▸ What to produce: Here is a listing. Repeat it exactly and in its entirety.

▸ Material shown:
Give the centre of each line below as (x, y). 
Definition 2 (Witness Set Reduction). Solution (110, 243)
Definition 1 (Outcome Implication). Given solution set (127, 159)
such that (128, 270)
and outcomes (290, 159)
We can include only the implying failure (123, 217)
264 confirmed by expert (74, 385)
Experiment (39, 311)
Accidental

▸ Response to the exercise:
Give the centre of each line below as (x, y). 
Definition 2 (Witness Set Reduction). Solution (110, 243)
Definition 1 (Outcome Implication). Given solution set (127, 159)
such that (128, 270)
and outcomes (290, 159)
We can include only the implying failure (123, 217)
264 confirmed by expert (74, 385)
Experiment (39, 311)
Accidental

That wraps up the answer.